Met two mums at play group today who said they didn't/weren't. Their reasons were autism, all that stuff on the Internet, drugs companies making money and keeping their children 'clean'. WTF?? Am I right in thinking their kids are safe though because 'the herd' is immunised? I just think there's a certain mother type who thinks anything 'non-natural' or scientific is wrong. Rant over

HollyBerryBush Wed 13-Feb-13 20:23:09

Well, MMR aside, and it's a long time ago, but my best friends cousin was damaged so badly with the whooping cough vaccine back in the 60's.

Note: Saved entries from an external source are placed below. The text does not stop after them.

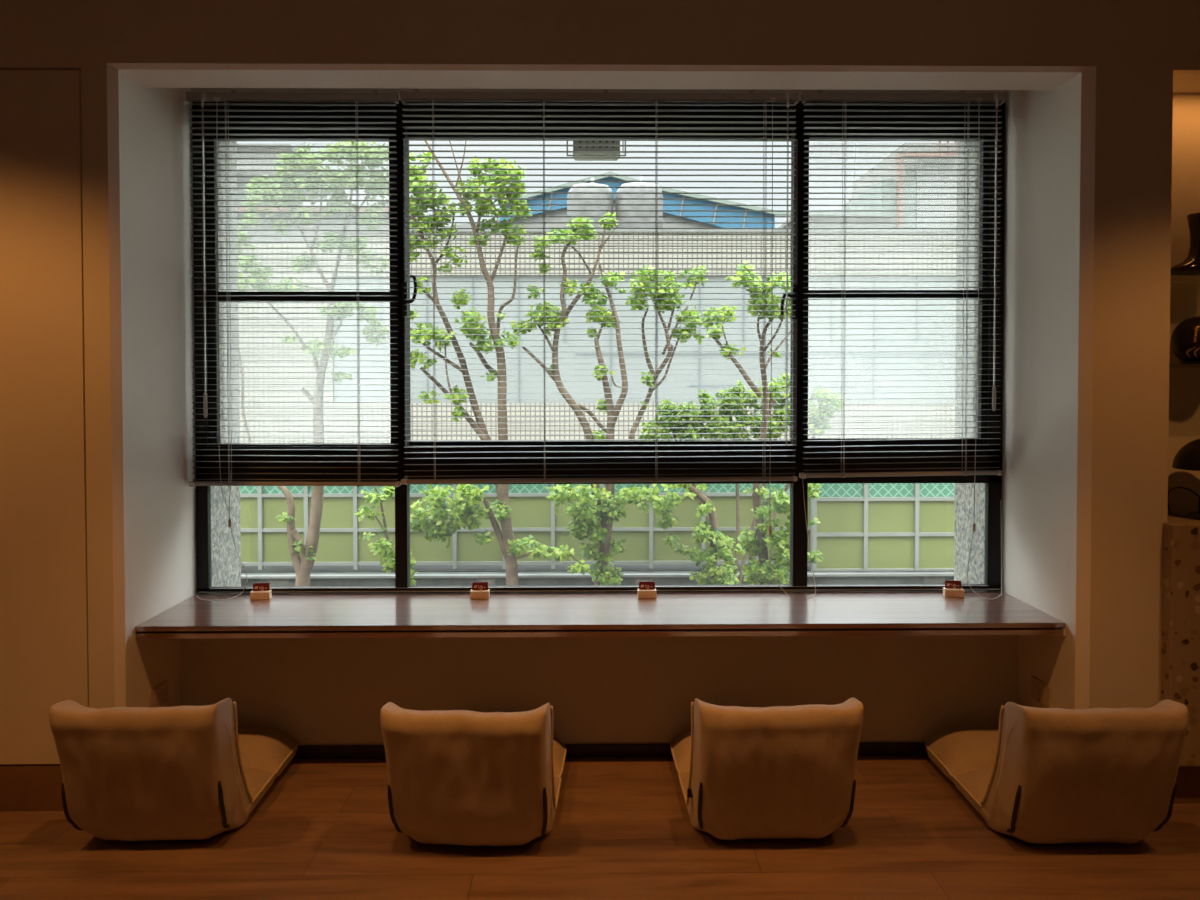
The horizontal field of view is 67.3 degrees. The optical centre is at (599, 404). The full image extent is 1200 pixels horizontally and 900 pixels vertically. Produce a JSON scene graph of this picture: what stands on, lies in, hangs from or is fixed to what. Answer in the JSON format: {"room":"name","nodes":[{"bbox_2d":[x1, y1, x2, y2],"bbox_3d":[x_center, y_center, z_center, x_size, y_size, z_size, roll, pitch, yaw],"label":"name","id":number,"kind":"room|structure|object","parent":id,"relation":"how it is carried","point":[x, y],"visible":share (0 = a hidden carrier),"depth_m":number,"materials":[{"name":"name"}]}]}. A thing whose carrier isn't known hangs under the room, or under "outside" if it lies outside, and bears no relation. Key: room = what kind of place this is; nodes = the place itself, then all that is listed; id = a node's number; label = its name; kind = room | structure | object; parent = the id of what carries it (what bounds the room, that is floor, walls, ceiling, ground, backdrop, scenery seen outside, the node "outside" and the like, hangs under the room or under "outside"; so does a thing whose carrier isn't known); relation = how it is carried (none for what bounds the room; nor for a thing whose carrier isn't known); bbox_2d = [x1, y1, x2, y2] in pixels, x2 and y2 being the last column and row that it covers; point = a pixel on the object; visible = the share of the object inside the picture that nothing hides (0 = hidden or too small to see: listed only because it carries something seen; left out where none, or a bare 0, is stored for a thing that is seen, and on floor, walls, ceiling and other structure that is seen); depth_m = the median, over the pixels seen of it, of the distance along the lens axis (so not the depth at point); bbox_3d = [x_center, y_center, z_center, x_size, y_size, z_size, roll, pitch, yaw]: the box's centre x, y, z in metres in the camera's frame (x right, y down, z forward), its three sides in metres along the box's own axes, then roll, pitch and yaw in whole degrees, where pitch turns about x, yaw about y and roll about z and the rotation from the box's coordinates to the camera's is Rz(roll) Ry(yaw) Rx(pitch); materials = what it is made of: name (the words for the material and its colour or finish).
{"room":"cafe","nodes":[
{"label":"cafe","id":0,"kind":"room"},
{"bbox_2d":[211,141,984,586],"bbox_3d":[0.002,0.226,3.454,3.932,3.800,0.303,0,1,-1],"label":"wall","id":1,"kind":"structure","parent":0,"point":[226,564],"depth_m":3.48,"materials":[{"name":"grey concrete"}]},
{"bbox_2d":[180,635,1017,745],"bbox_3d":[0.005,0.981,3.220,2.932,0.501,0.120,0,1,-1],"label":"wall","id":2,"kind":"structure","parent":0,"point":[600,690],"depth_m":3.16,"materials":[{"name":"paint"}]},
{"bbox_2d":[293,742,927,758],"bbox_3d":[0.006,1.211,3.159,2.932,0.043,0.012,0,1,-1],"label":"baseboard","id":3,"kind":"structure","parent":2,"relation":"attached to","point":[865,748],"depth_m":3.15,"materials":[{"name":"black wood"}]},
{"bbox_2d":[0,0,1199,708],"bbox_3d":[-0.036,-0.115,3.044,9.200,2.700,0.599,0,1,-1],"label":"wall","id":4,"kind":"structure","parent":0,"point":[1136,48],"depth_m":2.76,"materials":[{"name":"paint"}]},
{"bbox_2d":[0,70,88,764],"bbox_3d":[-2.173,0.046,2.745,1.220,2.103,0.045,0,1,-1],"label":"door","id":5,"kind":"structure","parent":4,"relation":"in","point":[44,655],"depth_m":2.73,"materials":[{"name":"laminate"}]},
{"bbox_2d":[149,680,167,707],"bbox_3d":[-1.453,0.963,2.972,0.009,0.074,0.125,0,1,-1],"label":"wall socket","id":6,"kind":"object","parent":4,"relation":"attached to","point":[158,696],"visible":0.9,"depth_m":2.97,"materials":[{"name":"beige plastic"}]},
{"bbox_2d":[153,695,158,704],"bbox_3d":[-1.450,0.964,2.943,0.002,0.034,0.034,0,1,-1],"label":"socket","id":7,"kind":"object","parent":6,"relation":"attached to","point":[155,697],"depth_m":2.94,"materials":[{"name":"beige plastic"}]},
{"bbox_2d":[161,689,165,698],"bbox_3d":[-1.450,0.963,2.998,0.002,0.034,0.034,0,1,-1],"label":"socket","id":8,"kind":"object","parent":6,"relation":"attached to","point":[163,691],"depth_m":2.99,"materials":[{"name":"beige plastic"}]},
{"bbox_2d":[192,100,1004,593],"bbox_3d":[0.003,-0.205,3.287,2.926,1.777,0.121,0,1,-1],"label":"window","id":9,"kind":"structure","parent":4,"relation":"in","point":[798,535],"depth_m":3.27,"materials":[{"name":"black metal"}]},
{"bbox_2d":[186,89,400,600],"bbox_3d":[-1.082,-0.212,3.161,0.743,1.783,0.097,0,1,-1],"label":"blind","id":10,"kind":"object","parent":9,"relation":"attached to","point":[233,96],"visible":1,"depth_m":3.19,"materials":[{"name":"grey"}]},
{"bbox_2d":[400,89,798,597],"bbox_3d":[-0.001,-0.213,3.188,1.412,1.792,0.071,0,1,-1],"label":"blind","id":11,"kind":"object","parent":9,"relation":"attached to","point":[605,96],"visible":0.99,"depth_m":3.20,"materials":[{"name":"grey"}]},
{"bbox_2d":[799,90,1005,598],"bbox_3d":[1.077,-0.214,3.190,0.725,1.795,0.091,0,1,-1],"label":"blind","id":12,"kind":"object","parent":9,"relation":"attached to","point":[821,96],"visible":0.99,"depth_m":3.21,"materials":[{"name":"grey"}]},
{"bbox_2d":[191,88,1005,100],"bbox_3d":[0.002,-1.126,3.282,2.932,0.063,0.080,0,1,-1],"label":"trim","id":13,"kind":"structure","parent":4,"relation":"attached to","point":[312,90],"depth_m":3.24,"materials":[{"name":"paint"}]},
{"bbox_2d":[0,764,1199,811],"bbox_3d":[-0.032,1.170,2.824,9.200,0.140,0.097,0,1,-1],"label":"baseboard","id":14,"kind":"structure","parent":4,"relation":"attached to","point":[23,787],"depth_m":2.76,"materials":[{"name":"brown wood"}]},
{"bbox_2d":[135,591,1065,638],"bbox_3d":[0.007,0.709,3.059,2.930,0.041,0.444,0,1,-1],"label":"table","id":15,"kind":"object","parent":4,"relation":"attached to","point":[907,613],"visible":0.89,"depth_m":2.95,"materials":[{"name":"brown wood"}]},
{"bbox_2d":[250,583,271,599],"bbox_3d":[-1.199,0.660,3.190,0.066,0.054,0.037,0,1,-8],"label":"card holder","id":16,"kind":"object","parent":15,"relation":"on","point":[260,591],"visible":1,"depth_m":3.18,"materials":[{"name":"brown wood"}]},
{"bbox_2d":[470,582,489,598],"bbox_3d":[-0.426,0.659,3.200,0.066,0.054,0.037,0,1,-3],"label":"card holder","id":17,"kind":"object","parent":15,"relation":"on","point":[479,590],"visible":1,"depth_m":3.20,"materials":[{"name":"brown wood"}]},
{"bbox_2d":[638,581,656,597],"bbox_3d":[0.167,0.658,3.207,0.066,0.054,0.037,0,1,0],"label":"card holder","id":18,"kind":"object","parent":15,"relation":"on","point":[646,589],"visible":1,"depth_m":3.19,"materials":[{"name":"brown wood"}]},
{"bbox_2d":[943,580,963,596],"bbox_3d":[1.262,0.657,3.220,0.066,0.054,0.037,0,1,9],"label":"card holder","id":19,"kind":"object","parent":15,"relation":"on","point":[953,588],"visible":1,"depth_m":3.21,"materials":[{"name":"brown wood"}]},
{"bbox_2d":[288,760,931,764],"bbox_3d":[0.007,1.233,3.104,2.932,0.002,0.004,0,1,-1],"label":"trim","id":20,"kind":"structure","parent":4,"relation":"attached to","point":[925,760],"depth_m":3.10,"materials":[{"name":"brown wood"}]},
{"bbox_2d":[1031,676,1051,707],"bbox_3d":[1.470,0.959,3.006,0.009,0.074,0.125,0,1,-1],"label":"wall socket","id":21,"kind":"object","parent":4,"relation":"attached to","point":[1041,692],"visible":0.87,"depth_m":3.00,"materials":[{"name":"beige plastic"}]},
{"bbox_2d":[1033,685,1038,694],"bbox_3d":[1.466,0.959,3.033,0.002,0.034,0.034,0,1,-1],"label":"socket","id":22,"kind":"object","parent":21,"relation":"attached to","point":[1035,687],"depth_m":3.03,"materials":[{"name":"beige plastic"}]},
{"bbox_2d":[1041,690,1046,700],"bbox_3d":[1.467,0.960,2.978,0.002,0.034,0.034,0,1,-1],"label":"socket","id":23,"kind":"object","parent":21,"relation":"attached to","point":[1043,692],"depth_m":2.98,"materials":[{"name":"beige plastic"}]},
{"bbox_2d":[1161,513,1199,766],"bbox_3d":[2.224,0.730,2.874,0.985,0.741,0.258,0,1,-1],"label":"counter","id":24,"kind":"object","parent":4,"relation":"attached to","point":[1180,646],"depth_m":2.74,"materials":[{"name":"beige stone"}]},
{"bbox_2d":[1168,439,1199,519],"bbox_3d":[1.929,0.233,2.846,0.210,0.259,0.210,0,1,-1],"label":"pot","id":25,"kind":"object","parent":24,"relation":"on","point":[1187,457],"visible":0.97,"depth_m":2.83,"materials":[{"name":"black ceramic"}]},
{"bbox_2d":[1168,77,1199,512],"bbox_3d":[2.230,-0.345,2.920,1.091,1.477,0.185,0,1,-1],"label":"wall niche","id":26,"kind":"object","parent":4,"relation":"in","point":[1184,379],"depth_m":2.98,"materials":[{"name":"paint"}]},
{"bbox_2d":[0,755,1199,899],"bbox_3d":[0.015,1.374,-1.096,9.400,0.100,8.950,0,1,-1],"label":"floor","id":27,"kind":"structure","parent":0,"point":[619,831],"depth_m":2.48,"materials":[{"name":"brown wood"}]},
{"bbox_2d":[49,698,298,840],"bbox_3d":[-1.266,1.021,2.808,0.459,0.436,0.784,0,1,-1],"label":"chair","id":28,"kind":"object","parent":27,"relation":"on","point":[176,772],"visible":1,"depth_m":2.47,"materials":[{"name":"fabric"}]},
{"bbox_2d":[380,702,566,845],"bbox_3d":[-0.353,1.018,2.777,0.464,0.440,0.790,0,1,2],"label":"chair","id":29,"kind":"object","parent":27,"relation":"on","point":[456,777],"visible":1,"depth_m":2.42,"materials":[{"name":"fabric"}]},
{"bbox_2d":[670,698,863,839],"bbox_3d":[0.476,1.018,2.810,0.464,0.437,0.784,0,1,-2],"label":"chair","id":30,"kind":"object","parent":27,"relation":"on","point":[773,772],"visible":1,"depth_m":2.46,"materials":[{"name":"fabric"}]},
{"bbox_2d":[925,699,1188,843],"bbox_3d":[1.349,1.018,2.784,0.459,0.437,0.787,0,1,0],"label":"chair","id":31,"kind":"object","parent":27,"relation":"on","point":[1046,775],"visible":1,"depth_m":2.44,"materials":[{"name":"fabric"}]},
{"label":"outside","id":32,"kind":"structure","parent":0,"visible":0},
{"bbox_2d":[237,144,329,205],"bbox_3d":[-12.234,-6.087,32.234,4.127,4.966,5.400,0,1,-1],"label":"house","id":33,"kind":"structure","parent":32,"point":[265,149],"depth_m":29.71,"materials":[{"name":"grey tile"}]},
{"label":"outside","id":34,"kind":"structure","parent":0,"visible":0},
{"bbox_2d":[779,214,892,227],"bbox_3d":[9.105,-5.600,36.500,3.681,3.202,5.400,0,1,-1],"label":"block","id":35,"kind":"object","parent":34,"point":[811,225],"visible":0.07,"depth_m":33.97,"materials":[{"name":"concrete"}]},
{"bbox_3d":[0.049,-1.469,4.145,1.300,0.120,1.150,0,1,-1],"label":"roof eave","id":36,"kind":"object","parent":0,"visible":0},
{"bbox_2d":[567,141,625,160],"bbox_3d":[-0.019,-1.331,4.602,0.300,0.175,0.162,0,1,-1],"label":"vent","id":37,"kind":"object","parent":36,"relation":"attached to","point":[575,148],"visible":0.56,"depth_m":4.52,"materials":[{"name":"metal"}]},
{"bbox_3d":[2.230,-0.125,2.893,0.969,0.010,0.183,0,1,-1],"label":"glass shelf","id":38,"kind":"object","parent":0,"visible":0},
{"bbox_2d":[1171,316,1199,363],"bbox_3d":[1.917,-0.205,2.875,0.164,0.152,0.166,0,1,-1],"label":"plate","id":39,"kind":"object","parent":38,"relation":"on","point":[1185,338],"visible":1,"depth_m":2.85,"materials":[{"name":"black ceramic"}]},
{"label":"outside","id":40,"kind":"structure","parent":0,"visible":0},
{"bbox_2d":[843,141,956,227],"bbox_3d":[15.226,-8.200,43.594,5.816,7.104,8.850,0,1,-1],"label":"building","id":41,"kind":"structure","parent":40,"point":[870,172],"depth_m":39.79,"materials":[{"name":"grey tile"}]},
{"bbox_3d":[2.230,-0.409,2.887,0.969,0.010,0.183,0,1,-1],"label":"glass shelf","id":42,"kind":"object","parent":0,"visible":0},
{"bbox_2d":[1171,212,1199,275],"bbox_3d":[1.890,-0.508,2.860,0.160,0.190,0.089,0,1,-1],"label":"vase","id":43,"kind":"object","parent":42,"relation":"on","point":[1190,266],"visible":0.94,"depth_m":2.84,"materials":[{"name":"black ceramic"}]},
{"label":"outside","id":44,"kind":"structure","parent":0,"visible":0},
{"bbox_3d":[-0.377,1.569,31.839,60.000,0.100,56.400,0,1,-1],"label":"ground","id":45,"kind":"structure","parent":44,"visible":0},
{"bbox_2d":[237,207,417,241],"bbox_3d":[-8.846,-0.566,26.890,7.042,9.720,4.600,0,1,-1],"label":"house","id":46,"kind":"structure","parent":45,"relation":"on","point":[279,215],"depth_m":24.80,"materials":[{"name":"grey paint"}]},
{"bbox_2d":[241,564,810,572],"bbox_3d":[-2.470,1.744,8.110,9.250,0.570,0.400,0,1,-1],"label":"curb","id":47,"kind":"object","parent":45,"relation":"on","point":[632,567],"visible":0.11,"depth_m":8.03,"materials":[{"name":"concrete"}]},
{"bbox_2d":[240,483,810,569],"bbox_3d":[-1.220,0.977,8.009,6.258,0.961,0.060,0,1,-1],"label":"fence","id":48,"kind":"object","parent":47,"relation":"on","point":[264,539],"visible":0.24,"depth_m":8.01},
{"bbox_2d":[238,228,956,442],"bbox_3d":[-0.244,-0.891,20.459,32.000,5.307,5.050,0,1,-1],"label":"building","id":49,"kind":"structure","parent":45,"relation":"on","point":[872,389],"depth_m":18.01,"materials":[{"name":"beige tile"}]},
{"bbox_2d":[567,178,613,227],"bbox_3d":[-0.225,-4.540,20.945,1.089,1.422,1.089,0,1,-1],"label":"tank","id":50,"kind":"object","parent":49,"relation":"on","point":[569,213],"visible":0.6,"depth_m":20.44,"materials":[{"name":"grey metal"}]},
{"bbox_2d":[615,177,662,227],"bbox_3d":[0.907,-4.555,20.971,1.115,1.446,1.115,0,1,-1],"label":"tank","id":51,"kind":"object","parent":49,"relation":"on","point":[633,184],"visible":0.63,"depth_m":20.45,"materials":[{"name":"grey metal"}]},
{"bbox_2d":[241,570,953,593],"bbox_3d":[-1.586,1.712,7.407,11.000,0.662,0.225,0,1,-1],"label":"wall","id":52,"kind":"structure","parent":45,"relation":"on","point":[927,576],"depth_m":7.33,"materials":[{"name":"concrete"}]},
{"bbox_2d":[811,483,954,570],"bbox_3d":[2.887,0.954,7.607,2.204,0.983,0.060,0,1,-1],"label":"fence","id":53,"kind":"object","parent":52,"relation":"attached to","point":[863,526],"visible":0.38,"depth_m":7.60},
{"bbox_2d":[438,172,841,227],"bbox_3d":[0.977,-2.562,29.841,11.850,8.301,8.250,0,1,-1],"label":"roof","id":54,"kind":"object","parent":45,"relation":"on","point":[597,178],"visible":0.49,"depth_m":25.81,"materials":[{"name":"blue metal"}]},
{"bbox_3d":[-0.072,2.051,6.295,18.000,0.030,1.900,0,1,-1],"label":"planting bed","id":55,"kind":"object","parent":45,"relation":"on","visible":0},
{"bbox_2d":[238,141,389,593],"bbox_3d":[-1.955,0.114,6.187,1.236,3.952,0.913,0,1,-1],"label":"tree","id":56,"kind":"object","parent":55,"relation":"on","point":[307,551],"visible":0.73,"depth_m":6.10,"materials":[{"name":"green plant"}]},
{"bbox_2d":[354,486,417,585],"bbox_3d":[-1.368,1.287,5.736,0.373,1.624,0.489,-1,2,-36],"label":"tree","id":57,"kind":"object","parent":55,"relation":"on","point":[383,547],"visible":0.62,"depth_m":5.65,"materials":[{"name":"green plant"}]},
{"bbox_2d":[409,141,590,585],"bbox_3d":[-0.704,0.127,6.007,1.283,3.931,0.877,0,1,-4],"label":"tree","id":58,"kind":"object","parent":55,"relation":"on","point":[462,514],"visible":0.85,"depth_m":5.91,"materials":[{"name":"green plant"}]},
{"bbox_2d":[511,212,651,592],"bbox_3d":[-0.122,0.364,6.323,0.989,3.443,0.818,0,1,7],"label":"tree","id":59,"kind":"object","parent":55,"relation":"on","point":[598,526],"visible":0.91,"depth_m":6.20,"materials":[{"name":"green plant"}]},
{"bbox_2d":[625,264,745,584],"bbox_3d":[0.631,0.537,6.525,0.920,3.087,0.731,0,1,-11],"label":"tree","id":60,"kind":"object","parent":55,"relation":"on","point":[720,545],"visible":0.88,"depth_m":6.43,"materials":[{"name":"green plant"}]},
{"bbox_2d":[636,373,845,584],"bbox_3d":[1.097,0.911,6.985,1.642,2.319,0.550,0,1,-4],"label":"tree","id":61,"kind":"object","parent":55,"relation":"on","point":[827,408],"visible":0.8,"depth_m":6.89,"materials":[{"name":"green plant"}]},
{"bbox_2d":[706,261,823,584],"bbox_3d":[1.022,0.600,5.629,0.743,2.997,0.582,-1,2,-36],"label":"tree","id":62,"kind":"object","parent":55,"relation":"on","point":[780,503],"visible":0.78,"depth_m":5.54,"materials":[{"name":"green plant"}]},
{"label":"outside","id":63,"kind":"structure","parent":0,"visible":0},
{"bbox_2d":[849,141,856,200],"bbox_3d":[13.972,-12.148,49.928,0.536,7.163,0.127,0,1,-1],"label":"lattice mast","id":64,"kind":"object","parent":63,"point":[855,141],"visible":0.04,"depth_m":49.88,"materials":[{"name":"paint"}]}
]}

He died at at, with the body ofa 4 year old and the mind of a 6 month old.

And Im sure you are aware of thalidomide too. Not one the market now as a cure for morning sickness.

So, OP, how do YOU know for sure, that there isn't a link to autism from the MMR? Nothing is 100%. Research is paid for by governements to pharmaceutical companies. Migh there be a chance in 50 years that new discoveries change what you now think is wrong?

AlwaysBizzy Wed 13-Feb-13 20:23:20

YANBU. Their kids are not safe. They are ignorant & don't understand that measles & chicken pox could threaten the lives of their children.

McNewPants2013 Wed 13-Feb-13 20:26:07

It shows how uneducated they are about austism.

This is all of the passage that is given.